ACTIVITY >>
The word "such" turns up on some lines of this data; say how many, and give no other text.

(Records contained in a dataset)
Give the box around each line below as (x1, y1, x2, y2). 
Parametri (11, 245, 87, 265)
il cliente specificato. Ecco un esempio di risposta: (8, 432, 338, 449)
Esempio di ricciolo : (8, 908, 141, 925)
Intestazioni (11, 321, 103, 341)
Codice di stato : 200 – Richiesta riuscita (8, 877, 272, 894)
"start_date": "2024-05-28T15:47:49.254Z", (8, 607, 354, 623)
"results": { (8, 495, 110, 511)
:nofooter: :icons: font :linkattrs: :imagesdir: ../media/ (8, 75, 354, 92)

* * *

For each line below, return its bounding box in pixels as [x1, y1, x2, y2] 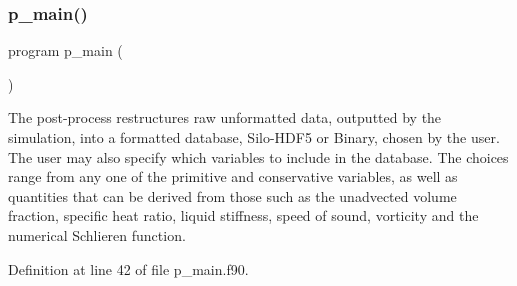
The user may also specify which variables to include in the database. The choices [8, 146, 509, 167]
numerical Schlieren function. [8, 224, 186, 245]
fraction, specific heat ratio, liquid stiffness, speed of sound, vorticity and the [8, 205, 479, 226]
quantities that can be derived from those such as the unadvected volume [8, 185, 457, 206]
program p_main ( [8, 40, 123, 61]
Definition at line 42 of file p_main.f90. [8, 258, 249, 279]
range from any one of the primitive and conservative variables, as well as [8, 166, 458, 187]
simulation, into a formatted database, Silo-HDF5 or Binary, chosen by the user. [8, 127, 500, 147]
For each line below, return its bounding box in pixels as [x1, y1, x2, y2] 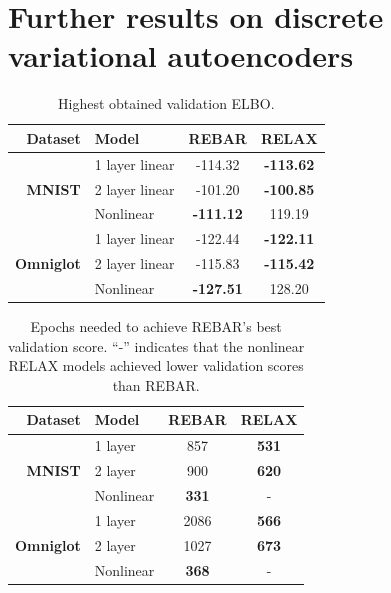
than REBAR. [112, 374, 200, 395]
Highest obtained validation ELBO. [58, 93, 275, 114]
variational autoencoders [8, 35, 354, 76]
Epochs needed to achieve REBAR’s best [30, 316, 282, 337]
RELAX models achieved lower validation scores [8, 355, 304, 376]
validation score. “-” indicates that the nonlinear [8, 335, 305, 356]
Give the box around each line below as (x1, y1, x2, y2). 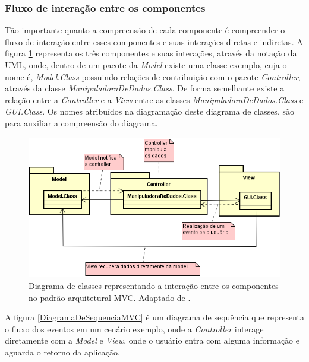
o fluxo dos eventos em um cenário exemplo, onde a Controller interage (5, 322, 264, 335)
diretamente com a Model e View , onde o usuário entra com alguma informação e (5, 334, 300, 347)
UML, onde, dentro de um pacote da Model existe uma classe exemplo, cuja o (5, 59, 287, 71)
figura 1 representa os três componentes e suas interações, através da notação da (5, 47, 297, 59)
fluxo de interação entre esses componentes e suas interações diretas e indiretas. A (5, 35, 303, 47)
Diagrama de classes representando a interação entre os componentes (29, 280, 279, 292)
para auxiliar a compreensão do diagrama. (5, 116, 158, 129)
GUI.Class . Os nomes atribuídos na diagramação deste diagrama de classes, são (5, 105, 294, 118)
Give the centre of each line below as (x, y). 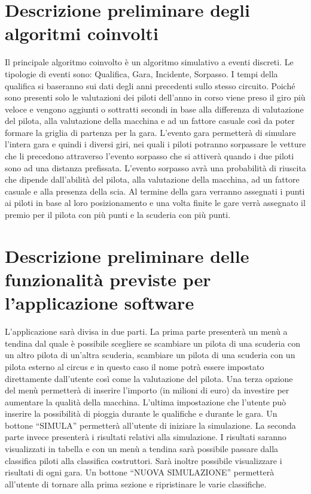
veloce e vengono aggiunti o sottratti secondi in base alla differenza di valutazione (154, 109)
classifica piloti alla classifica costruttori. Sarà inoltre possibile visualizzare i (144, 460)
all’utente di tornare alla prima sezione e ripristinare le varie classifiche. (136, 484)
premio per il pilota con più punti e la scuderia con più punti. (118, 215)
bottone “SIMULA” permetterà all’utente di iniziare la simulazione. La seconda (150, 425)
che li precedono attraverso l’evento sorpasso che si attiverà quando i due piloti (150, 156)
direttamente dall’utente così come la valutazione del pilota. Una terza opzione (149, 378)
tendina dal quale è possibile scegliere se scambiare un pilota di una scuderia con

...

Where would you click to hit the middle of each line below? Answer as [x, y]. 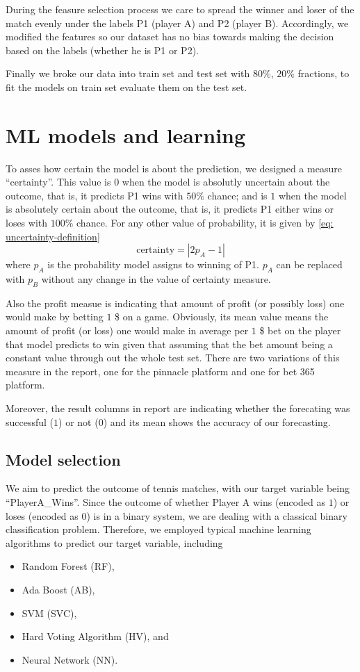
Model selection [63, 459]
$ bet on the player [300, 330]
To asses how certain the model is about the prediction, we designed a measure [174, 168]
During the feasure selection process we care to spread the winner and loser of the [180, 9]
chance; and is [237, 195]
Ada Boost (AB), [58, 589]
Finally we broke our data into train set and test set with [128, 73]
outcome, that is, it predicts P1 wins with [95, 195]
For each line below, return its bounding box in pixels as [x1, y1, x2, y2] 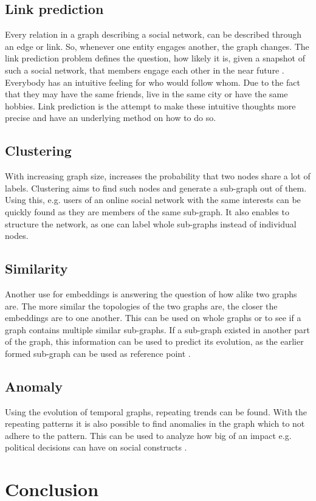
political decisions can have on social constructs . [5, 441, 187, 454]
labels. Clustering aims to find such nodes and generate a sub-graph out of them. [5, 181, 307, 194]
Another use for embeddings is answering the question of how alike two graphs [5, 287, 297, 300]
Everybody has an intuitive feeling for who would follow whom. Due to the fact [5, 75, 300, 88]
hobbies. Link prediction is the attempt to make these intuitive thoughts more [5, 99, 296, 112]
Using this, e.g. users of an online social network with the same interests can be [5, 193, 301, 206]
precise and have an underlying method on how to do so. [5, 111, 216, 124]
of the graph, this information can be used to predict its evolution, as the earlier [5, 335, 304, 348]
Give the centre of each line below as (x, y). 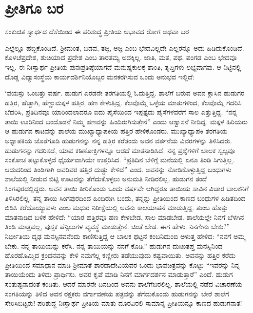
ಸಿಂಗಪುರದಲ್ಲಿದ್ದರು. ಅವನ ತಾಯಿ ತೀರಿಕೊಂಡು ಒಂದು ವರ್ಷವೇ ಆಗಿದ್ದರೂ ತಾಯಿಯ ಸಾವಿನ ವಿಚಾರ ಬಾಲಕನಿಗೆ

REPLY >>
2